(Data for the task begins)
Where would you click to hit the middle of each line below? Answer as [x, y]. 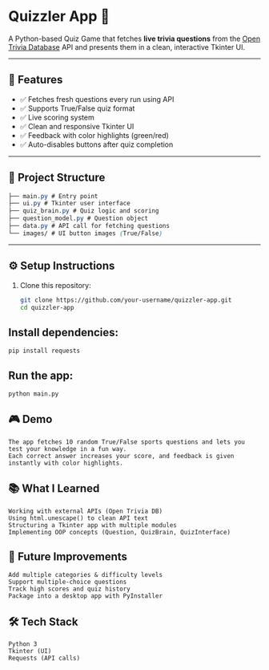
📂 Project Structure [57, 178]
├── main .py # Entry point [53, 196]
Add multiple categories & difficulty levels [85, 575]
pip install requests [44, 351]
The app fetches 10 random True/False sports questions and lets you [127, 442]
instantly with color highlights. [66, 463]
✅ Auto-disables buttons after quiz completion [96, 144]
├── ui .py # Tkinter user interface [69, 204]
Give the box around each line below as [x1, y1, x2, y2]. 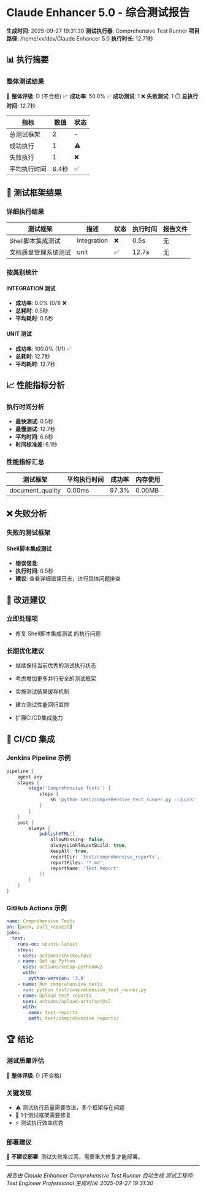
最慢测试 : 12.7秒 [15, 426, 56, 433]
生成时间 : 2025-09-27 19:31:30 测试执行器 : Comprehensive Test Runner [6, 27, 188, 34]
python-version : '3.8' [28, 975, 86, 981]
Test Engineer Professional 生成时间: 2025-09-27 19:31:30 [6, 1179, 153, 1187]
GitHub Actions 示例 [6, 903, 67, 912]
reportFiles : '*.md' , [50, 859, 105, 866]
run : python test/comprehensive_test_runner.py [22, 986, 147, 993]
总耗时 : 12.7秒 [15, 352, 50, 360]
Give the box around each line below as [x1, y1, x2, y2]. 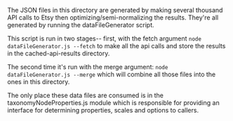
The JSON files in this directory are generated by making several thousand [7, 6, 223, 14]
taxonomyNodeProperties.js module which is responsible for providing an [7, 99, 220, 107]
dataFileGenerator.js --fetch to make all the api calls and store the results [7, 42, 226, 50]
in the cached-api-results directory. [7, 49, 110, 57]
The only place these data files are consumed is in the [7, 91, 164, 99]
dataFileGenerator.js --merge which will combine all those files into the [7, 70, 216, 78]
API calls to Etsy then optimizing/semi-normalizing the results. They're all [7, 13, 219, 22]
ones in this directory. [7, 78, 70, 86]
(Data for the task ends)
- Work item: Nothing but the lines from the one containing "Structure [57, 178]" to the last line of the records should be returned, exactly as they appear and without pictures.

- Response:
📂 Project Structure [57, 178]
├── main .py # Entry point [53, 196]
Add multiple categories & difficulty levels [85, 575]
pip install requests [44, 351]
The app fetches 10 random True/False sports questions and lets you [127, 442]
instantly with color highlights. [66, 463]
✅ Auto-disables buttons after quiz completion [96, 144]
├── ui .py # Tkinter user interface [69, 204]
Give the box around each line below as [x1, y1, x2, y2]. 
最慢测试 : 12.7秒 [15, 426, 56, 433]
生成时间 : 2025-09-27 19:31:30 测试执行器 : Comprehensive Test Runner [6, 27, 188, 34]
python-version : '3.8' [28, 975, 86, 981]
Test Engineer Professional 生成时间: 2025-09-27 19:31:30 [6, 1179, 153, 1187]
GitHub Actions 示例 [6, 903, 67, 912]
reportFiles : '*.md' , [50, 859, 105, 866]
run : python test/comprehensive_test_runner.py [22, 986, 147, 993]
总耗时 : 12.7秒 [15, 352, 50, 360]
Give the box around each line below as [x1, y1, x2, y2]. 
The JSON files in this directory are generated by making several thousand [7, 6, 223, 14]
taxonomyNodeProperties.js module which is responsible for providing an [7, 99, 220, 107]
dataFileGenerator.js --fetch to make all the api calls and store the results [7, 42, 226, 50]
in the cached-api-results directory. [7, 49, 110, 57]
The only place these data files are consumed is in the [7, 91, 164, 99]
dataFileGenerator.js --merge which will combine all those files into the [7, 70, 216, 78]
API calls to Etsy then optimizing/semi-normalizing the results. They're all [7, 13, 219, 22]
ones in this directory. [7, 78, 70, 86]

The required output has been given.